Is there anyway of just getting it to remove individual start tags from '<' to the next occurance of '>'

I assumed this is what the gsub command should be doing anyway ?

    10 replies

    1-Visitor
    June 11, 2010
    Andy,

    try the following regular expression in the gsub command, it seems to do what you require.

    <[^<>]+>


    Adrian Jordin
    Senior Consultant

    Mekon Ltd.
    Mekon House, 31-35 St Nicholas Way, Sutton, Surrey SM1 1JN.
    1-Visitor
    June 11, 2010
    Your algorithm is wrong. What you have says "Remove any string starting with '<', ending with '>', and with any number of any character in between." What you want is "Remove any string starting with '<', ending with '>', and with any number of any character other than '>' or '/' in between."

    The '>' exclusion causes the removed string to stop at the first '>' it finds after starting at a '<'. The '/' exclusion causes only the removal of start tags, since any end tag will contain a '/'.

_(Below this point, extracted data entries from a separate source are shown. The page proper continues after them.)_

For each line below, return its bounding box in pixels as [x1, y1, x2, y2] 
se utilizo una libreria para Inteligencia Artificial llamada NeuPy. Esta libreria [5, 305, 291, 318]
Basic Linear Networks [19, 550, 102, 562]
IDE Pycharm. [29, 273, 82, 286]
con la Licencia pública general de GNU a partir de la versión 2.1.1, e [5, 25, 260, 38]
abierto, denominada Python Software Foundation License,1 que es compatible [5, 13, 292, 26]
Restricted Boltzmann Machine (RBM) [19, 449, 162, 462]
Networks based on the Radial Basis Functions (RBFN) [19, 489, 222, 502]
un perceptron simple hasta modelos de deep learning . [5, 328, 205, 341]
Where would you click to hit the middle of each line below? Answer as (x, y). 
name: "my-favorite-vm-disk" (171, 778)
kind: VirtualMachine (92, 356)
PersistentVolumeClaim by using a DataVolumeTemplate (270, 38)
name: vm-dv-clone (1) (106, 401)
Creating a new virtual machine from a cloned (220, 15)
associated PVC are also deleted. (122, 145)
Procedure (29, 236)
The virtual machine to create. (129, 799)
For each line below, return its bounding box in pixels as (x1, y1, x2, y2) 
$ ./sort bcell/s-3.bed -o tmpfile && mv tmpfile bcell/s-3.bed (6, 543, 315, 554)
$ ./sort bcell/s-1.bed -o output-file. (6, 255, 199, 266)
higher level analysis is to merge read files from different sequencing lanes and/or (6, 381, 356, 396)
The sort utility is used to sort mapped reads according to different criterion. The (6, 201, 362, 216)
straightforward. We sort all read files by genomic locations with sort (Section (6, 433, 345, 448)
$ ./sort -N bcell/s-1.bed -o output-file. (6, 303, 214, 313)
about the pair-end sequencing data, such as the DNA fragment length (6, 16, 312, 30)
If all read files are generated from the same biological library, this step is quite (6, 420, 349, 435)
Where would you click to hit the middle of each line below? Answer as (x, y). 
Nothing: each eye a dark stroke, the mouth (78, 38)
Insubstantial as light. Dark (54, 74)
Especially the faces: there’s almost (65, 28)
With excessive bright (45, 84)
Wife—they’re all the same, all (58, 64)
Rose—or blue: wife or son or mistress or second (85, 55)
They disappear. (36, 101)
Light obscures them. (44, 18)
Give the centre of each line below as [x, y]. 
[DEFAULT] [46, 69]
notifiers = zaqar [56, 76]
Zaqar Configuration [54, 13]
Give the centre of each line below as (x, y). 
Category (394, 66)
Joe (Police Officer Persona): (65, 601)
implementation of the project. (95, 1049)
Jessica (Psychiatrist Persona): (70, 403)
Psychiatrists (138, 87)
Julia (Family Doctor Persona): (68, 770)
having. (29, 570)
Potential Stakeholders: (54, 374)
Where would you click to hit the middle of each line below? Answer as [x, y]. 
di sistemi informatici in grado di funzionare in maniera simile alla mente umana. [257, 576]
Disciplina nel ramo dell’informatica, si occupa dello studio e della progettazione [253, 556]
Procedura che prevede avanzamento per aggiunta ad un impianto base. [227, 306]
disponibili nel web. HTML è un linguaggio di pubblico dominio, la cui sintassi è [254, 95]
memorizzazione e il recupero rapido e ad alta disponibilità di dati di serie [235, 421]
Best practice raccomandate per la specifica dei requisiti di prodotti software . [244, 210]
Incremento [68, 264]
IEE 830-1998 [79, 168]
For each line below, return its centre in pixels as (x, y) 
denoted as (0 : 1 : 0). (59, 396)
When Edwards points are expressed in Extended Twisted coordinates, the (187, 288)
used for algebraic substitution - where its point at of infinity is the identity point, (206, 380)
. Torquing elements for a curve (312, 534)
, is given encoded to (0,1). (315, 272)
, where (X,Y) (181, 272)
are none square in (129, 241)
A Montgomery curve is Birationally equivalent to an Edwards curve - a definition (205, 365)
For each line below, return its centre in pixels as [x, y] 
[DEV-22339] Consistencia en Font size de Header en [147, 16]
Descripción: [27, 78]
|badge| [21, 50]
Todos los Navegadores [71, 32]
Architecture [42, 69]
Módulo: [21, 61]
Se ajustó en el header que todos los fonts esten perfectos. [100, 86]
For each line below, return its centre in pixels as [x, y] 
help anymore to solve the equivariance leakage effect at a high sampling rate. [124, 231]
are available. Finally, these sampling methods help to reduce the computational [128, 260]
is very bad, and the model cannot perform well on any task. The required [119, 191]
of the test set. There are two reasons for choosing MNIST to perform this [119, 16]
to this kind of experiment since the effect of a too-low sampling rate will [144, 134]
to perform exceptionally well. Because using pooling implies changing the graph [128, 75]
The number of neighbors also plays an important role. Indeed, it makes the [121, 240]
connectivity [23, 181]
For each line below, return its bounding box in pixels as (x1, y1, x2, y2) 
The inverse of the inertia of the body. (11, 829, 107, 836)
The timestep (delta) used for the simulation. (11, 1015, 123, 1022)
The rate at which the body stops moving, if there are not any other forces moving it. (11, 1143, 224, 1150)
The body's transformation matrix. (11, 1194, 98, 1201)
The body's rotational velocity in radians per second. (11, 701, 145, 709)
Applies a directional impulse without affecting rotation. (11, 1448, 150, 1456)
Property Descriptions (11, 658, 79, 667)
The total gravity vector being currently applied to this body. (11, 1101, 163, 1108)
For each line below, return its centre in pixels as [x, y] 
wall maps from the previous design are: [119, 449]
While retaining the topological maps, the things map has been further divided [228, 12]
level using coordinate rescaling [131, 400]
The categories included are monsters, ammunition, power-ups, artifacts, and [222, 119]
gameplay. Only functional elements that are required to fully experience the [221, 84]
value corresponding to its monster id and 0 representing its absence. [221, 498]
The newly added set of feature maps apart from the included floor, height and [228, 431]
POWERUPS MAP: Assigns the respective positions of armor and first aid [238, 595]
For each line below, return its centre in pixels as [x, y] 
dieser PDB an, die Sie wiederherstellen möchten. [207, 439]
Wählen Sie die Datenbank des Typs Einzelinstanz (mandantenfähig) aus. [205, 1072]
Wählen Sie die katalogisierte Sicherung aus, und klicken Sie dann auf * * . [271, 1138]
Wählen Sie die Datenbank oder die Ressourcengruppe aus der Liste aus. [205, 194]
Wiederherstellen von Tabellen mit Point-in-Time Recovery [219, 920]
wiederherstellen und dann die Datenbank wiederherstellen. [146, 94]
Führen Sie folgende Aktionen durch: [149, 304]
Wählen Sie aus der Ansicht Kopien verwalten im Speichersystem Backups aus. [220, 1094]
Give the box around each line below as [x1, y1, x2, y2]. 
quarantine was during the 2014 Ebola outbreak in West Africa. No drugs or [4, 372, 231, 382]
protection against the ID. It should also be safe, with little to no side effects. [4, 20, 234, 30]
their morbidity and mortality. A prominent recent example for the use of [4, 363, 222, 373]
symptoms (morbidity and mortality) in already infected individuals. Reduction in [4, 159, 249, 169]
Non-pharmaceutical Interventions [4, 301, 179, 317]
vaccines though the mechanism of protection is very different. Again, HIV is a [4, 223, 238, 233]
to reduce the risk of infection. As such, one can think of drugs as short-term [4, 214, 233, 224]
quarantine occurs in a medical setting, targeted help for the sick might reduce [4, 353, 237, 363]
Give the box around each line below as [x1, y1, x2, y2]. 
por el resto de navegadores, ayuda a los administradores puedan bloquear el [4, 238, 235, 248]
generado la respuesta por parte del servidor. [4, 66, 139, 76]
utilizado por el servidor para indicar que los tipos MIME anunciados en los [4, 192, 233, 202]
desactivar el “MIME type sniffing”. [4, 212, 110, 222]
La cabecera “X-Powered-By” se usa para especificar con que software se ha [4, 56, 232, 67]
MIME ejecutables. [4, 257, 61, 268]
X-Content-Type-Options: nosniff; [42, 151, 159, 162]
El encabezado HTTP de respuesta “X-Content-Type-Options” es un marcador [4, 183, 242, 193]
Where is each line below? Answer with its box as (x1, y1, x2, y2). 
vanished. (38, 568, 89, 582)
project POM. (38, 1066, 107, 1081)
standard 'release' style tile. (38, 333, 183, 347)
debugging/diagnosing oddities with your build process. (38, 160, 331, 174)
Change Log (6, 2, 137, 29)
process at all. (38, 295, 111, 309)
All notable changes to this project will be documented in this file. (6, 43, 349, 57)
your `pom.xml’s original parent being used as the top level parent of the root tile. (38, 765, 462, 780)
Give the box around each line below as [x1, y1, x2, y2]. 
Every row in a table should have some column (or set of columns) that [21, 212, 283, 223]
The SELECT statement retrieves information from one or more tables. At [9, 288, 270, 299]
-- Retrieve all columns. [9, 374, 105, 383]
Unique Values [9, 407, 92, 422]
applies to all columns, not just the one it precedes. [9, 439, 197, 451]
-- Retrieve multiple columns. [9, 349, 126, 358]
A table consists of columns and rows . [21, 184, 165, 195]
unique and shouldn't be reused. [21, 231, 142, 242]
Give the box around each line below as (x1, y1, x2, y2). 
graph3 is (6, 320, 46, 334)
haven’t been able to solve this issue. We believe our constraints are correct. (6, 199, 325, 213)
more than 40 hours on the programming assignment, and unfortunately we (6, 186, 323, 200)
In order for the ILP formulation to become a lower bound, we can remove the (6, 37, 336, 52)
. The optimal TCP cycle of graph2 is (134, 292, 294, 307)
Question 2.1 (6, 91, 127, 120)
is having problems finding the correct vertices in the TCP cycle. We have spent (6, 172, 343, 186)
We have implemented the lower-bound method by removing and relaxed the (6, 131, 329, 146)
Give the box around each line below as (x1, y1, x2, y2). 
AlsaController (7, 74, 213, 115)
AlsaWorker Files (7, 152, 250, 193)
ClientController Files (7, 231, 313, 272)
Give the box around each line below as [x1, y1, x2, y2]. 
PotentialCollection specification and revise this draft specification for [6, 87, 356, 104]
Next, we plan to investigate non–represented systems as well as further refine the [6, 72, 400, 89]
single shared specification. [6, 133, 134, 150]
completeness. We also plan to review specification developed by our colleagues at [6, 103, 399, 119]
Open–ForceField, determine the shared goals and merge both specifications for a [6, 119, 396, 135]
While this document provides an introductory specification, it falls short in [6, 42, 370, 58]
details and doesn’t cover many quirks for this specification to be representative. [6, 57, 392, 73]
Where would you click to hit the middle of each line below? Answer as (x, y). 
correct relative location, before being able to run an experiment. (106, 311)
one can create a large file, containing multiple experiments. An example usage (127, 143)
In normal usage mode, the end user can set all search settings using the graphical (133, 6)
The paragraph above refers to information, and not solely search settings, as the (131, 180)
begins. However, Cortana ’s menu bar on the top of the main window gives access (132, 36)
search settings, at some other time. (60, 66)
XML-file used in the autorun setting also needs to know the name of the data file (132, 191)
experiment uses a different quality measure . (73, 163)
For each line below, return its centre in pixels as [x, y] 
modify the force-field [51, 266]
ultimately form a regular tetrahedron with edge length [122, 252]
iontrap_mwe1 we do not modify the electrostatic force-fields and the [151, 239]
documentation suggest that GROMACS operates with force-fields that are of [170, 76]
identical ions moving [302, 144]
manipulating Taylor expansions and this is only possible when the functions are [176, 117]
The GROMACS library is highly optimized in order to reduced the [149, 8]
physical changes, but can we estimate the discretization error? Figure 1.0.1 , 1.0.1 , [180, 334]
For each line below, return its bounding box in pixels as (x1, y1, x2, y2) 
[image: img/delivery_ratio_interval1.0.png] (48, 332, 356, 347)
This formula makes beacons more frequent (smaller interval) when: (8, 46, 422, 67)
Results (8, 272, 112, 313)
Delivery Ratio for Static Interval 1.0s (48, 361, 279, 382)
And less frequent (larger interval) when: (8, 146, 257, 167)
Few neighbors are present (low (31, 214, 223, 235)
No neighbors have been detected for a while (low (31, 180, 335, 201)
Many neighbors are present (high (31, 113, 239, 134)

    Coding of the actual regex is left as an exercise for the student... 😄

    No, seriously, I believe you need something like "<[^/>]*>".

    Steve Thompson
    +1(316)977-0515
    1-Visitor
    June 11, 2010
    The problem you're running into is that the "*" operator is "greedy",
    meaning that it will match as many instances of the previous item as
    possible.  Since the previous item can match any character, including
    ">", it will plow right through the end of the start tag.

    To avoid going past the ending ">", you could try an expression like
    "<[^>]+>", which would probably work 99.99% of the time.  However, it
    is actually legal for an ">" to appear in an attribute value, so you
    might be just a little safer with something like
    "<([^=>]|="[^"]*"|='[^']')+>", which separately matches an attribute
    value wrapped with ", one wrapped with ', and any other character in
    the tag (which will not be a = or >).

    Mind you, this should work for XML.  If you're dealing with SGML, the
    rules would be a little different.

    -Brandon 🙂


    On Fri, Jun 11, 2010 at 9:05 AM, Andy Leslie
    <info@structuredinformation.co.uk> wrote:
    > I am using the gsub ('<.*>', ' ', string) command to remove start tags
    > within an ascii string.
    >
    > However, if there are nested elements within the string, it will remove a
    > whole section from the very first '<' to the very last '>' regardless of the
    > tag.
    > Is there anyway of just getting it to remove individual start tags from '<'
    > to the next occurance of '>'
    >
    > I assumed this is what the gsub command should be doing anyway ?
    >
    >
    >
    > ----------
    1-Visitor
    June 11, 2010
    Good point, Steve. Andy did actually say "start tags", though I
    guessed that this was meant to include all tags, including end tags
    and empty tags. If it should really only match start tags, then I
    agree that adding "/" inside the first set of square brackets in
    either of the expressions I suggested would accomplish this (the first
    of which would then be almost identical to Steve's recommendation).

    -Brandon 🙂


    On Fri, Jun 11, 2010 at 9:33 AM, EXT-Thompson, Steve
    <steve.thompson2@boeing.com> wrote:
    > Your algorithm is wrong. What you have says "Remove any string starting with
    > '<', ending with '>', and with any number of any character in between." What
    > you want is "Remove any string starting with '<', ending with '>', and with
    > any number of any character other than '>' or '/' in between."
    >
    > The '>' exclusion causes the removed string to stop at the first '>' it
    > finds after starting at a '<'. The '/' exclusion causes only the removal of
    > start tags, since any end tag will contain a '/'.
    >
    > Coding of the actual regex is left as an exercise for the student... 😄
    >
    > No, seriously, I believe you need something like "<[^/>]*>".
    >
    > Steve Thompson
    > +1(316)977-0515
    1-Visitor
    June 11, 2010
    Great catch on the attribute value possibility, Brandon.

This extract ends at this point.